The answer must consist of each line below that contains the word "secondo", copied in full.
[[ DATA FOR THIS TASK open ]]
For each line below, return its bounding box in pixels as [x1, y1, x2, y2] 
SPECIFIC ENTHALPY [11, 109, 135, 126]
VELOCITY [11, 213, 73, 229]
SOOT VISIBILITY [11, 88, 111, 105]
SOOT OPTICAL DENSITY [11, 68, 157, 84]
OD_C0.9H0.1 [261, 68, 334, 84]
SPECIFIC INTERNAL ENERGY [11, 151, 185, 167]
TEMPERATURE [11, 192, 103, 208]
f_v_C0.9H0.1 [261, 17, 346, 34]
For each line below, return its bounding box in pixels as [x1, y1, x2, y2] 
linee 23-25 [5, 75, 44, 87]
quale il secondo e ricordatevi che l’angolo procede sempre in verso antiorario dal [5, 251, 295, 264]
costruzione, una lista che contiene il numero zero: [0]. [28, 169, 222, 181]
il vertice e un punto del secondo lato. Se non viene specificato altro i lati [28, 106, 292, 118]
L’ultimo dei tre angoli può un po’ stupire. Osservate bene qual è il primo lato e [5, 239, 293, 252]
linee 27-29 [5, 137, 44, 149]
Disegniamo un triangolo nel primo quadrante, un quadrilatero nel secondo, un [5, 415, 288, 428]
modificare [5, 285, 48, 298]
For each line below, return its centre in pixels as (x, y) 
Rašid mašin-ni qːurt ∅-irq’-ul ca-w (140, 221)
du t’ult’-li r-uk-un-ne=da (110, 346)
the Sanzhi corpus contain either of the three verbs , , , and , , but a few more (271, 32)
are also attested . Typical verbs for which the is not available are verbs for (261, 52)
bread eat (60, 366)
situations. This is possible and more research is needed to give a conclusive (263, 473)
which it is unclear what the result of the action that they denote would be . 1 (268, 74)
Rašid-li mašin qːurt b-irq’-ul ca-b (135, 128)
[[ DATA FOR THIS TASK closed ]]
[[ DATA FOR THIS TASK open ]]
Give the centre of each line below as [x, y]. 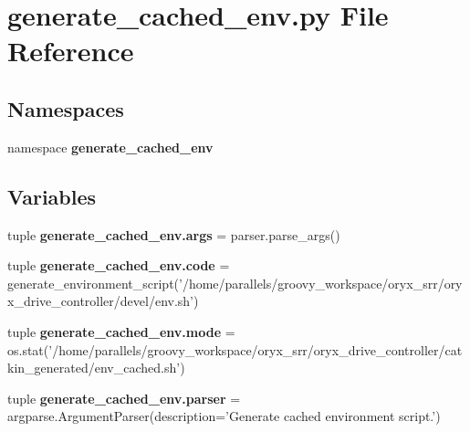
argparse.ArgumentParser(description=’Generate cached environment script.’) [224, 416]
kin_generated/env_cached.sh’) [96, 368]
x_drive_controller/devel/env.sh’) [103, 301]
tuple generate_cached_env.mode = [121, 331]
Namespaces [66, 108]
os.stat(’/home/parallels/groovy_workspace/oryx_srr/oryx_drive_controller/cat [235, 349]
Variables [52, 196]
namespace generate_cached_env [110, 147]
[[ DATA FOR THIS TASK closed ]]
▸ ANSWER SECTION
quale il secondo e ricordatevi che l’angolo procede sempre in verso antiorario dal [5, 251, 295, 264]
il vertice e un punto del secondo lato. Se non viene specificato altro i lati [28, 106, 292, 118]
Disegniamo un triangolo nel primo quadrante, un quadrilatero nel secondo, un [5, 415, 288, 428]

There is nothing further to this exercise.